■ WORK ORDER
For each line below that includes the word "οθόνη", make a copy.

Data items
-=-=-

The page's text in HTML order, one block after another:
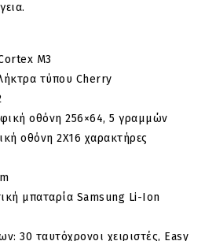
M3
τύπου Cherry
οθόνη 256×64, 5 γραμμών
οθόνη 2X16 χαρακτήρες
μπαταρία Samsung Li-Ion
30 ταυτόχρονοι χειριστές, Easy
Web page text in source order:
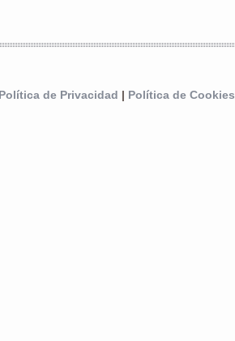
Política de Privacidad Política de Cookies
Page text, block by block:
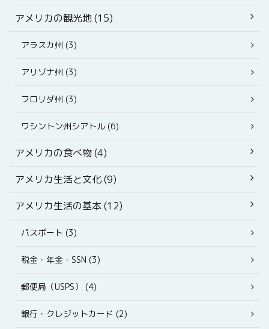
アメリカの観光地 (15)
アラスカ州 (3)
アリゾナ州 (3)
フロリダ州 (3)
ワシントン州シアトル (6)
アメリカの食べ物 (4)
アメリカ生活と文化 (9)
アメリカ生活の基本 (12)
パスポート (3)
税金・年金・SSN (3)
郵便局（USPS） (4)
銀行・クレジットカード (2)
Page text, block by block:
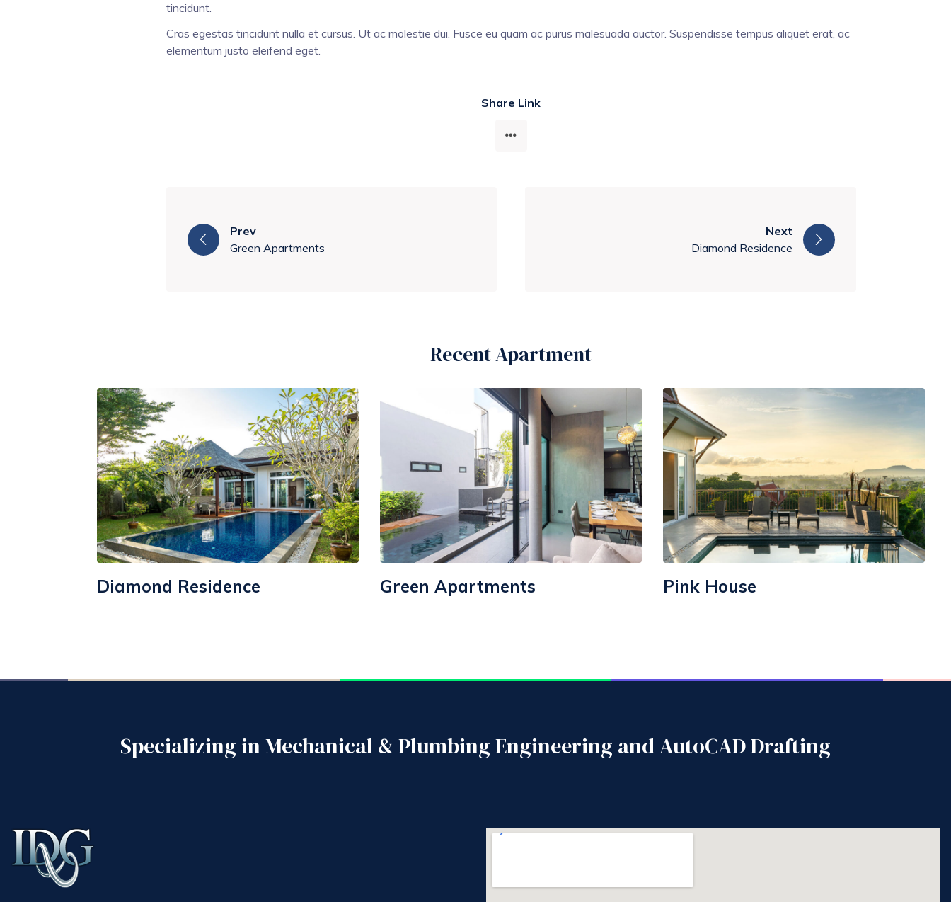
tincidunt.
Cras egestas tincidunt nulla et cursus. Ut ac molestie dui. Fusce eu quam ac purus malesuada auctor. Suspendisse tempus aliquet erat, ac
elementum justo eleifend eget.
Share Link
Prev
Green Apartments
Next
Diamond Residence
Recent Apartment
Diamond Residence Green Apartments Pink House
Specializing in Mechanical & Plumbing Engineering and AutoCAD Drafting
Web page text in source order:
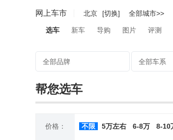
网上车市 北京 [切换] 全部城市>>
选车 新车 导购 图片 评测
全部品牌 全部车系
帮您选车
价格： 不限 5万左右 6-8万 8-10

-=-=-

■ RESPONSE TO THIS EXERCISE
οθόνη 256×64, 5 γραμμών
οθόνη 2X16 χαρακτήρες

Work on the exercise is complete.